ベタ基礎と布基礎は、それぞれ特徴は異なるものの、基礎工事の工程や工期に大きな違いはありません。
基礎工事の主な流れは以下のとおりです。
1. 地盤調査
2. 地縄張り・遣り方工事
3. 掘削工事(根切り)
4. 砕石敷き
5. 捨てコンクリートを流す
6. 配筋・型枠を組む
7. コンクリートを流し、型枠を外す
6.1. 地盤調査
まず始めに地盤調査をおこない、適した基礎の種類を判断します。耐震性を確保し、地盤沈下を予防するために、必要に応じて地盤改良をおこないます。
6.2. 地縄張り・遣り方工事
地縄張りとは、建物を建てる位置に、目印として縄やロープ、ビニール紐などを張る作業です。

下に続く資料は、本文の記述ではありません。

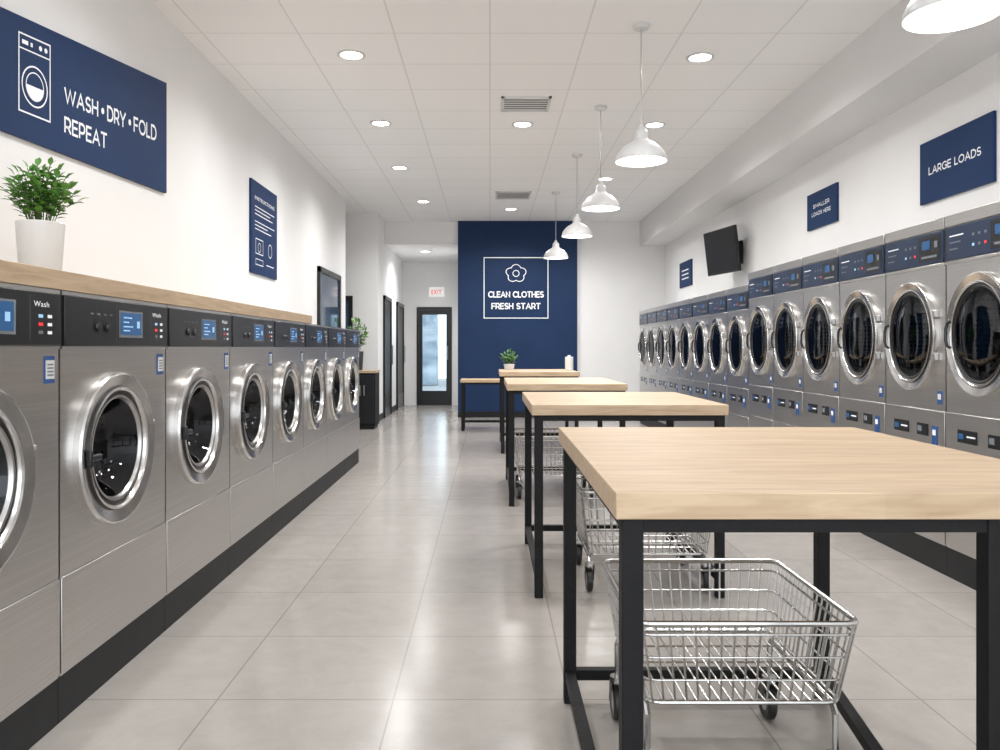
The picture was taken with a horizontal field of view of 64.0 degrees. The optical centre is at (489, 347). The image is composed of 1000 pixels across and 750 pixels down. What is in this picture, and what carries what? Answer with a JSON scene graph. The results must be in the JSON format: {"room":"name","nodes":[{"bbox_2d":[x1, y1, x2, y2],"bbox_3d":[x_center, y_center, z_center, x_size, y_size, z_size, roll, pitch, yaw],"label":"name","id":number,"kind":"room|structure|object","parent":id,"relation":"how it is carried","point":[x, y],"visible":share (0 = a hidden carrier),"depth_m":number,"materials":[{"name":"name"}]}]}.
{"room":"laundry","nodes":[
{"label":"laundry","id":0,"kind":"room"},
{"bbox_2d":[0,0,344,328],"bbox_3d":[-2.225,-0.500,4.850,0.150,3.400,14.100,0,0,0],"label":"wall","id":1,"kind":"structure","parent":0,"point":[192,237],"depth_m":5.63,"materials":[{"name":"paint"}]},
{"bbox_2d":[0,7,166,192],"bbox_3d":[-2.139,-1.347,4.355,0.022,0.795,1.830,0,0,0],"label":"sign","id":2,"kind":"object","parent":1,"relation":"attached to","point":[60,94],"visible":1,"depth_m":4.17,"materials":[{"name":"blue"}]},
{"bbox_2d":[249,178,276,279],"bbox_3d":[-2.139,-1.100,7.570,0.022,0.840,0.860,0,0,0],"label":"sign","id":3,"kind":"object","parent":1,"relation":"attached to","point":[262,202],"visible":1,"depth_m":7.49,"materials":[{"name":"blue plastic"}]},
{"bbox_2d":[317,266,340,327],"bbox_3d":[-2.109,0.090,10.645,0.082,2.220,1.410,0,0,0],"label":"window","id":4,"kind":"structure","parent":1,"relation":"in","point":[328,282],"depth_m":10.55,"materials":[{"name":"black glass"}]},
{"bbox_2d":[345,213,378,369],"bbox_3d":[-2.765,-0.500,13.135,1.870,3.400,0.130,0,0,0],"label":"wall","id":5,"kind":"structure","parent":0,"point":[361,229],"depth_m":13.07,"materials":[{"name":"paint"}]},
{"bbox_2d":[345,296,352,328],"bbox_3d":[-2.620,0.175,13.045,0.760,2.050,0.050,0,0,0],"label":"door","id":6,"kind":"structure","parent":5,"relation":"in","point":[348,299],"depth_m":13.03,"materials":[{"name":"black glass"}]},
{"bbox_2d":[379,215,402,413],"bbox_3d":[-1.890,-0.500,15.000,0.120,3.400,3.600,0,0,0],"label":"wall","id":7,"kind":"structure","parent":0,"point":[390,265],"depth_m":14.42,"materials":[{"name":"paint"}]},
{"bbox_2d":[383,295,392,417],"bbox_3d":[-1.789,0.150,14.150,0.082,2.100,0.940,0,0,0],"label":"door","id":8,"kind":"structure","parent":7,"relation":"in","point":[387,301],"depth_m":14.13,"materials":[{"name":"black metal"}]},
{"bbox_2d":[379,404,396,420],"bbox_3d":[-1.823,1.150,14.340,0.015,0.100,2.480,0,0,0],"label":"baseboard","id":9,"kind":"structure","parent":7,"relation":"attached to","point":[381,416],"depth_m":13.63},
{"bbox_2d":[396,302,404,409],"bbox_3d":[-1.789,0.150,16.140,0.082,2.100,1.120,0,0,0],"label":"door","id":10,"kind":"structure","parent":7,"relation":"in","point":[400,348],"depth_m":16.00,"materials":[{"name":"black metal"}]},
{"bbox_2d":[385,221,457,261],"bbox_3d":[-1.193,-2.050,15.350,1.274,0.500,2.900,0,0,0],"label":"ceiling","id":11,"kind":"structure","parent":0,"point":[405,239],"depth_m":13.90,"materials":[{"name":"paint"}]},
{"bbox_2d":[403,262,457,404],"bbox_3d":[-1.200,-0.300,16.875,1.500,3.000,0.150,0,0,0],"label":"wall","id":12,"kind":"structure","parent":0,"point":[418,277],"depth_m":16.80,"materials":[{"name":"paint"}]},
{"bbox_2d":[417,307,451,404],"bbox_3d":[-1.170,0.170,16.834,0.740,2.060,0.132,0,0,0],"label":"door","id":13,"kind":"structure","parent":12,"relation":"in","point":[423,397],"depth_m":16.82,"materials":[{"name":"black metal"}]},
{"bbox_2d":[429,287,443,296],"bbox_3d":[-1.120,-1.170,16.768,0.320,0.200,0.063,0,0,0],"label":"exit sign","id":14,"kind":"object","parent":12,"relation":"attached to","point":[433,291],"visible":1,"depth_m":16.74,"materials":[{"name":"white plastic"}]},
{"bbox_2d":[29,379,975,749],"bbox_3d":[-1.500,1.260,14.900,15.000,0.120,34.200,0,0,0],"label":"floor","id":15,"kind":"structure","parent":0,"point":[399,609],"depth_m":3.32,"materials":[{"name":"tile"}]},
{"bbox_2d":[0,282,60,749],"bbox_3d":[-1.720,0.508,2.132,0.786,1.383,0.833,0,0,0],"label":"washer","id":16,"kind":"object","parent":15,"relation":"on","point":[30,317],"visible":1,"depth_m":2.37,"materials":[{"name":"metal"}]},
{"bbox_2d":[0,260,311,323],"bbox_3d":[-1.759,-0.217,3.930,0.778,0.062,4.460,0,0,0],"label":"wooden shelf","id":17,"kind":"object","parent":16,"relation":"on","point":[16,273],"visible":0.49,"depth_m":2.97,"materials":[{"name":"brown wood"}]},
{"bbox_2d":[0,157,83,270],"bbox_3d":[-1.865,-0.524,3.308,0.326,0.551,0.336,0,0,0],"label":"potted plant","id":18,"kind":"object","parent":17,"relation":"on","point":[39,242],"visible":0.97,"depth_m":3.25,"materials":[{"name":"green plant"}]},
{"bbox_2d":[58,291,166,723],"bbox_3d":[-1.720,0.508,2.967,0.786,1.383,0.833,0,0,0],"label":"washer","id":19,"kind":"object","parent":15,"relation":"on","point":[112,524],"visible":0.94,"depth_m":2.88,"materials":[{"name":"metal"}]},
{"bbox_2d":[164,305,230,630],"bbox_3d":[-1.720,0.508,3.803,0.786,1.383,0.833,0,0,0],"label":"washer","id":20,"kind":"object","parent":15,"relation":"on","point":[197,490],"visible":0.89,"depth_m":3.74,"materials":[{"name":"metal"}]},
{"bbox_2d":[229,313,273,574],"bbox_3d":[-1.720,0.508,4.638,0.786,1.383,0.833,0,0,0],"label":"washer","id":21,"kind":"object","parent":15,"relation":"on","point":[252,337],"visible":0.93,"depth_m":4.58,"materials":[{"name":"metal"}]},
{"bbox_2d":[272,319,304,536],"bbox_3d":[-1.720,0.508,5.473,0.786,1.383,0.833,0,0,0],"label":"washer","id":22,"kind":"object","parent":15,"relation":"on","point":[289,336],"visible":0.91,"depth_m":5.41,"materials":[{"name":"metal"}]},
{"bbox_2d":[303,323,327,509],"bbox_3d":[-1.720,0.508,6.308,0.786,1.383,0.833,0,0,0],"label":"washer","id":23,"kind":"object","parent":15,"relation":"on","point":[316,336],"visible":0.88,"depth_m":6.24,"materials":[{"name":"metal"}]},
{"bbox_2d":[326,326,345,489],"bbox_3d":[-1.720,0.508,7.143,0.786,1.383,0.833,0,0,0],"label":"washer","id":24,"kind":"object","parent":15,"relation":"on","point":[335,434],"visible":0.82,"depth_m":7.08,"materials":[{"name":"metal"}]},
{"bbox_2d":[344,329,359,474],"bbox_3d":[-1.720,0.508,7.978,0.786,1.383,0.833,0,0,0],"label":"washer","id":25,"kind":"object","parent":15,"relation":"on","point":[352,420],"visible":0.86,"depth_m":7.92,"materials":[{"name":"metal"}]},
{"bbox_2d":[359,370,379,428],"bbox_3d":[-1.880,0.766,11.987,0.400,0.868,0.486,0,0,0],"label":"base cabinet","id":26,"kind":"object","parent":15,"relation":"on","point":[368,379],"visible":0.67,"depth_m":11.76,"materials":[{"name":"black wood"}]},
{"bbox_2d":[348,317,367,369],"bbox_3d":[-1.963,-0.071,11.946,0.339,0.802,0.344,0,0,44],"label":"potted plant","id":27,"kind":"object","parent":26,"relation":"on","point":[352,319],"visible":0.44,"depth_m":11.91,"materials":[{"name":"green plant"}]},
{"bbox_2d":[460,378,505,430],"bbox_3d":[-0.065,0.830,11.825,0.730,0.740,0.550,0,0,0],"label":"side table","id":28,"kind":"object","parent":15,"relation":"on","point":[464,381],"visible":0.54,"depth_m":11.57,"materials":[{"name":"brown wood"}]},
{"bbox_2d":[499,369,579,453],"bbox_3d":[0.565,0.736,9.685,0.910,0.928,1.230,0,0,0],"label":"folding table","id":29,"kind":"object","parent":15,"relation":"on","point":[515,373],"visible":0.75,"depth_m":9.09,"materials":[{"name":"brown wood"}]},
{"bbox_2d":[500,348,517,369],"bbox_3d":[0.240,0.135,10.048,0.263,0.270,0.243,0,0,42],"label":"potted plant","id":30,"kind":"object","parent":29,"relation":"on","point":[509,359],"visible":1,"depth_m":10.01,"materials":[{"name":"green plant"}]},
{"bbox_2d":[565,355,572,370],"bbox_3d":[0.960,0.178,9.700,0.100,0.187,0.100,0,0,0],"label":"canister","id":31,"kind":"object","parent":29,"relation":"on","point":[568,360],"visible":1,"depth_m":9.66,"materials":[{"name":"white plastic"}]},
{"bbox_2d":[514,428,593,498],"bbox_3d":[0.520,0.946,6.607,0.666,0.508,0.631,0,0,0],"label":"cart","id":32,"kind":"object","parent":15,"relation":"on","point":[518,480],"visible":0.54,"depth_m":6.35,"materials":[{"name":"silver metal"}]},
{"bbox_2d":[514,428,582,475],"bbox_3d":[0.520,0.854,6.600,0.666,0.324,0.616,0,0,0],"label":"basket","id":33,"kind":"object","parent":32,"relation":"on","point":[515,440],"depth_m":6.34,"materials":[{"name":"silver metal"}]},
{"bbox_2d":[504,378,627,506],"bbox_3d":[0.585,0.736,6.695,0.910,0.928,1.310,0,0,0],"label":"folding table","id":34,"kind":"object","parent":15,"relation":"on","point":[513,385],"visible":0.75,"depth_m":6.05,"materials":[{"name":"brown wood"}]},
{"bbox_2d":[522,392,728,597],"bbox_3d":[0.670,0.736,4.385,0.940,0.928,1.130,0,0,0],"label":"folding table","id":35,"kind":"object","parent":15,"relation":"on","point":[669,407],"visible":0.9,"depth_m":3.84,"materials":[{"name":"brown wood"}]},
{"bbox_2d":[576,472,709,590],"bbox_3d":[0.775,0.946,4.188,0.666,0.508,0.631,0,0,0],"label":"cart","id":36,"kind":"object","parent":15,"relation":"on","point":[582,530],"visible":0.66,"depth_m":3.95,"materials":[{"name":"silver metal"}]},
{"bbox_2d":[638,309,647,426],"bbox_3d":[2.676,0.305,12.477,0.648,1.790,0.673,0,0,0],"label":"dryer","id":37,"kind":"object","parent":15,"relation":"on","point":[643,315],"visible":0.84,"depth_m":12.43,"materials":[{"name":"metal"}]},
{"bbox_2d":[646,307,657,426],"bbox_3d":[2.676,0.305,11.803,0.648,1.790,0.673,0,0,0],"label":"dryer","id":38,"kind":"object","parent":15,"relation":"on","point":[652,312],"visible":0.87,"depth_m":11.77,"materials":[{"name":"metal"}]},
{"bbox_2d":[655,304,667,426],"bbox_3d":[2.676,0.305,11.127,0.648,1.790,0.673,0,0,0],"label":"dryer","id":39,"kind":"object","parent":15,"relation":"on","point":[660,346],"visible":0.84,"depth_m":11.08,"materials":[{"name":"metal"}]},
{"bbox_2d":[666,301,679,426],"bbox_3d":[2.676,0.305,10.453,0.648,1.790,0.673,0,0,0],"label":"dryer","id":40,"kind":"object","parent":15,"relation":"on","point":[673,321],"visible":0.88,"depth_m":10.41,"materials":[{"name":"metal"}]},
{"bbox_2d":[678,298,692,426],"bbox_3d":[2.676,0.305,9.777,0.648,1.790,0.673,0,0,0],"label":"dryer","id":41,"kind":"object","parent":15,"relation":"on","point":[685,306],"visible":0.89,"depth_m":9.73,"materials":[{"name":"metal"}]},
{"bbox_2d":[691,294,708,426],"bbox_3d":[2.676,0.305,9.102,0.648,1.790,0.673,0,0,0],"label":"dryer","id":42,"kind":"object","parent":15,"relation":"on","point":[701,303],"visible":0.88,"depth_m":9.05,"materials":[{"name":"metal"}]},
{"bbox_2d":[707,290,727,426],"bbox_3d":[2.676,0.305,8.428,0.648,1.790,0.673,0,0,0],"label":"dryer","id":43,"kind":"object","parent":15,"relation":"on","point":[718,385],"visible":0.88,"depth_m":8.37,"materials":[{"name":"metal"}]},
{"bbox_2d":[602,558,858,749],"bbox_3d":[0.655,0.946,2.337,0.586,0.508,0.631,0,0,0],"label":"cart","id":44,"kind":"object","parent":15,"relation":"on","point":[768,702],"visible":0.8,"depth_m":2.23,"materials":[{"name":"silver metal"}]},
{"bbox_2d":[725,284,748,426],"bbox_3d":[2.676,0.305,7.753,0.648,1.790,0.673,0,0,0],"label":"dryer","id":45,"kind":"object","parent":15,"relation":"on","point":[736,348],"visible":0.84,"depth_m":7.71,"materials":[{"name":"metal"}]},
{"bbox_2d":[746,267,773,426],"bbox_3d":[2.676,0.255,7.090,0.648,1.890,0.638,0,0,0],"label":"dryer","id":46,"kind":"object","parent":15,"relation":"on","point":[761,299],"visible":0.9,"depth_m":7.05,"materials":[{"name":"metal"}]},
{"bbox_2d":[559,427,999,749],"bbox_3d":[0.743,0.736,2.125,1.014,0.928,1.250,0,0,0],"label":"folding table","id":47,"kind":"object","parent":15,"relation":"on","point":[821,481],"visible":0.84,"depth_m":1.61,"materials":[{"name":"brown wood"}]},
{"bbox_2d":[771,258,803,426],"bbox_3d":[2.676,0.255,6.450,0.648,1.890,0.638,0,0,0],"label":"dryer","id":48,"kind":"object","parent":15,"relation":"on","point":[788,391],"visible":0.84,"depth_m":6.41,"materials":[{"name":"metal"}]},
{"bbox_2d":[800,248,839,426],"bbox_3d":[2.676,0.255,5.810,0.648,1.890,0.638,0,0,0],"label":"dryer","id":49,"kind":"object","parent":15,"relation":"on","point":[821,287],"visible":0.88,"depth_m":5.76,"materials":[{"name":"metal"}]},
{"bbox_2d":[837,234,886,545],"bbox_3d":[2.676,0.255,5.170,0.648,1.890,0.638,0,0,0],"label":"dryer","id":50,"kind":"object","parent":15,"relation":"on","point":[862,264],"visible":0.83,"depth_m":5.11,"materials":[{"name":"metal"}]},
{"bbox_2d":[883,217,946,575],"bbox_3d":[2.676,0.255,4.530,0.648,1.890,0.638,0,0,0],"label":"dryer","id":51,"kind":"object","parent":15,"relation":"on","point":[916,269],"visible":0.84,"depth_m":4.47,"materials":[{"name":"metal"}]},
{"bbox_2d":[944,201,999,589],"bbox_3d":[2.676,0.255,3.890,0.648,1.890,0.638,0,0,0],"label":"dryer","id":52,"kind":"object","parent":15,"relation":"on","point":[972,326],"visible":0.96,"depth_m":3.97,"materials":[{"name":"metal"}]},
{"bbox_2d":[458,221,576,411],"bbox_3d":[0.477,-0.500,13.970,2.066,3.400,0.260,0,0,0],"label":"wall","id":53,"kind":"structure","parent":0,"point":[538,343],"depth_m":13.84,"materials":[{"name":"blue paint"}]},
{"bbox_2d":[458,412,532,416],"bbox_3d":[0.477,1.150,13.832,2.066,0.100,0.015,0,0,0],"label":"baseboard","id":54,"kind":"structure","parent":53,"relation":"attached to","point":[467,414],"depth_m":13.82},
{"bbox_2d":[484,257,547,318],"bbox_3d":[0.450,-1.040,13.834,1.120,1.060,0.012,0,0,0],"label":"sign","id":55,"kind":"object","parent":53,"relation":"attached to","point":[535,294],"visible":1,"depth_m":13.83,"materials":[{"name":"white paint"}]},
{"bbox_2d":[150,0,900,220],"bbox_3d":[-0.200,-2.250,5.950,7.000,0.100,16.300,0,0,0],"label":"ceiling","id":56,"kind":"structure","parent":0,"point":[439,71],"depth_m":6.53,"materials":[{"name":"tile"}]},
{"bbox_2d":[337,49,364,60],"bbox_3d":[-1.040,-2.196,6.000,0.210,0.009,0.210,0,0,0],"label":"recessed light","id":57,"kind":"object","parent":56,"relation":"in","point":[353,55],"visible":1,"depth_m":5.99,"materials":[{"name":"white plastic"}]},
{"bbox_2d":[370,120,390,126],"bbox_3d":[-1.070,-2.196,7.820,0.210,0.009,0.210,0,0,0],"label":"recessed light","id":58,"kind":"object","parent":56,"relation":"in","point":[381,123],"visible":1,"depth_m":7.83,"materials":[{"name":"white plastic"}]},
{"bbox_2d":[391,166,407,169],"bbox_3d":[-1.100,-2.196,9.750,0.210,0.009,0.210,0,0,0],"label":"recessed light","id":59,"kind":"object","parent":56,"relation":"in","point":[392,167],"visible":1,"depth_m":9.73,"materials":[{"name":"white"}]},
{"bbox_2d":[416,200,429,202],"bbox_3d":[-1.000,-2.196,12.000,0.210,0.009,0.210,0,0,0],"label":"recessed light","id":60,"kind":"object","parent":56,"relation":"in","point":[418,201],"visible":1,"depth_m":11.99,"materials":[{"name":"white"}]},
{"bbox_2d":[504,208,516,210],"bbox_3d":[0.330,-2.196,12.660,0.210,0.009,0.210,0,0,0],"label":"recessed light","id":61,"kind":"object","parent":56,"relation":"in","point":[508,209],"visible":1,"depth_m":12.69,"materials":[{"name":"white"}]},
{"bbox_2d":[495,191,530,198],"bbox_3d":[0.330,-2.193,11.500,0.500,0.014,0.550,0,0,0],"label":"ceiling vent","id":62,"kind":"object","parent":56,"relation":"in","point":[499,194],"visible":1,"depth_m":11.45,"materials":[{"name":"silver metal"}]},
{"bbox_2d":[512,121,532,127],"bbox_3d":[0.320,-2.196,7.860,0.210,0.009,0.210,0,0,0],"label":"recessed light","id":63,"kind":"object","parent":56,"relation":"in","point":[520,124],"visible":1,"depth_m":7.86,"materials":[{"name":"white plastic"}]},
{"bbox_2d":[501,96,551,111],"bbox_3d":[0.320,-2.193,7.200,0.440,0.014,0.420,0,0,0],"label":"ceiling vent","id":64,"kind":"object","parent":56,"relation":"in","point":[508,103],"visible":1,"depth_m":7.17,"materials":[{"name":"silver metal"}]},
{"bbox_2d":[544,191,567,258],"bbox_3d":[0.930,-1.735,11.300,0.348,0.930,0.348,0,0,0],"label":"pendant lamp","id":65,"kind":"object","parent":56,"relation":"hanging from","point":[555,252],"visible":1,"depth_m":11.24,"materials":[{"name":"white metal"}]},
{"bbox_2d":[562,153,591,237],"bbox_3d":[0.990,-1.735,9.100,0.348,0.930,0.348,0,0,0],"label":"pendant lamp","id":66,"kind":"object","parent":56,"relation":"hanging from","point":[576,229],"visible":1,"depth_m":9.03,"materials":[{"name":"white metal"}]},
{"bbox_2d":[582,105,619,211],"bbox_3d":[1.010,-1.735,7.300,0.348,0.930,0.348,0,0,0],"label":"pendant lamp","id":67,"kind":"object","parent":56,"relation":"hanging from","point":[600,201],"visible":1,"depth_m":7.25,"materials":[{"name":"white metal"}]},
{"bbox_2d":[597,177,613,180],"bbox_3d":[1.500,-2.196,10.400,0.210,0.009,0.210,0,0,0],"label":"recessed light","id":68,"kind":"object","parent":56,"relation":"in","point":[602,178],"visible":0.96,"depth_m":10.37,"materials":[{"name":"white"}]},
{"bbox_2d":[615,21,666,166],"bbox_3d":[1.030,-1.735,5.450,0.348,0.930,0.348,0,0,0],"label":"pendant lamp","id":69,"kind":"object","parent":56,"relation":"hanging from","point":[642,151],"visible":1,"depth_m":5.41,"materials":[{"name":"white metal"}]},
{"bbox_2d":[644,122,664,127],"bbox_3d":[1.620,-2.196,7.880,0.210,0.009,0.210,0,0,0],"label":"recessed light","id":70,"kind":"object","parent":56,"relation":"in","point":[650,124],"visible":1,"depth_m":7.86,"materials":[{"name":"white plastic"}]},
{"bbox_2d":[686,52,714,62],"bbox_3d":[1.590,-2.196,6.050,0.210,0.009,0.210,0,0,0],"label":"recessed light","id":71,"kind":"object","parent":56,"relation":"in","point":[699,57],"visible":1,"depth_m":6.05,"materials":[{"name":"white plastic"}]},
{"bbox_2d":[902,0,999,33],"bbox_3d":[1.770,-1.735,3.060,0.348,0.930,0.348,0,0,0],"label":"pendant lamp","id":72,"kind":"object","parent":56,"relation":"hanging from","point":[919,16],"visible":1,"depth_m":3.17,"materials":[{"name":"white metal"}]},
{"bbox_2d":[577,221,664,391],"bbox_3d":[2.275,-0.500,14.000,1.530,3.400,0.200,0,0,0],"label":"wall","id":73,"kind":"structure","parent":0,"point":[618,278],"depth_m":13.90,"materials":[{"name":"paint"}]},
{"bbox_2d":[665,51,999,304],"bbox_3d":[3.115,-0.500,5.950,0.150,3.400,16.300,0,0,0],"label":"wall","id":74,"kind":"structure","parent":0,"point":[876,170],"depth_m":6.62,"materials":[{"name":"paint"}]},
{"bbox_2d":[679,259,692,287],"bbox_3d":[3.029,-1.145,12.375,0.022,0.390,0.750,0,0,0],"label":"notice sign","id":75,"kind":"object","parent":74,"relation":"attached to","point":[685,268],"visible":1,"depth_m":12.30,"materials":[{"name":"blue plastic"}]},
{"bbox_2d":[703,225,742,275],"bbox_3d":[2.877,-1.170,9.714,0.244,0.539,0.760,0,0,-12],"label":"television","id":76,"kind":"object","parent":74,"relation":"attached to","point":[723,250],"visible":1,"depth_m":9.61,"materials":[{"name":"black plastic"}]},
{"bbox_2d":[640,0,999,245],"bbox_3d":[2.820,-1.985,5.850,0.440,0.430,16.100,0,0,0],"label":"soffit","id":77,"kind":"object","parent":74,"relation":"attached to","point":[888,67],"depth_m":6.29,"materials":[{"name":"white paint"}]},
{"bbox_2d":[807,182,838,230],"bbox_3d":[3.029,-1.278,7.295,0.022,0.335,0.650,0,0,0],"label":"wall sign","id":78,"kind":"object","parent":74,"relation":"attached to","point":[822,205],"visible":1,"depth_m":7.24,"materials":[{"name":"blue"}]},
{"bbox_2d":[920,111,996,205],"bbox_3d":[3.029,-1.212,5.210,0.022,0.425,0.820,0,0,0],"label":"sign","id":79,"kind":"object","parent":74,"relation":"attached to","point":[962,159],"visible":1,"depth_m":5.14,"materials":[{"name":"blue"}]},
{"label":"outside","id":80,"kind":"structure","parent":0,"visible":0},
{"bbox_2d":[423,315,437,384],"bbox_3d":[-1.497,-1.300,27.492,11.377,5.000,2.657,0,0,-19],"label":"door glass","id":81,"kind":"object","parent":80,"point":[430,322],"depth_m":26.00,"materials":[{"name":"glass"}]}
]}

その後、図面に記載されている建物の情報を、実際の敷地に反映させる遣り方工事をおこないます。具体的には、杭などを打って仮設物をつくり、建物の位置や基礎の高さを決定します。
6.3. 掘削工事(根切り)
基礎をつくるために、パワーショベルや手作業で地面を掘り起こします。
ベタ基礎の場合は、建物の下全体の土を、布基礎の場合は基礎の立ち上がり部分のみの土を掘削します。
6.4. 砕石敷き
岩石を細かく砕いた「砕石」を敷き詰め、ランマーと呼ばれる機械で地盤を締め固めます。
ベタ基礎の場合は建物の下全体に、布基礎の場合は立ち上がり部分のみに砕石を敷き詰めます。
6.5. 捨てコンクリートを流す
砕石敷きのあと、建物の位置などの目印をつけやすくするために、コンクリートを流すことがあります。
あくまでも作業をスムーズに進めるための工程であり、建物の強度とは直接関係がないことから、このときに流すコンクリートを捨てコンクリートと呼びます。
6.6. 配筋・型枠を組む
鉄筋を図面通りに組み立て(配筋)、コンクリートで流し固めるために、木製や鉄の枠で囲みます。(型枠)
ベタ基礎では、建物の底面全体に鉄筋が入るのに対し、布基礎では基礎の立ち上がり部分のみに鉄筋が入ります。
6.7. コンクリートを流し、型枠を外す
コンクリートで流し固め、一定期間置いたあとに型枠を外します。
型枠を外したら、ひび割れなどの初期不良がないか確認。不要なコンクリートの除去などの仕上げをおこなったら、基礎の完成です。
7. 住宅の基礎を理解して住宅購入を検討しましょう
建物の土台部分にあたる基礎は、住宅の安全性や耐久性に直結する重要な要素です。
現代日本の木造住宅で採用される主な基礎構造としては、ベタ基礎と布基礎の2種類があります。建物の底面全体を鉄筋コンクリートで覆うベタ基礎は、耐震性が高く、湿気・シロアリに強いのが特徴です。それに対して柱や壁の下に逆T字型の鉄筋コンクリートを埋め込む布基礎は、施工コストが抑えられる、寒冷地にも対応できるなどの特徴があります。
それぞれの基礎の特徴をよく理解したうえで、希望の住宅がどちらの基礎で建てられているか確認しましょう。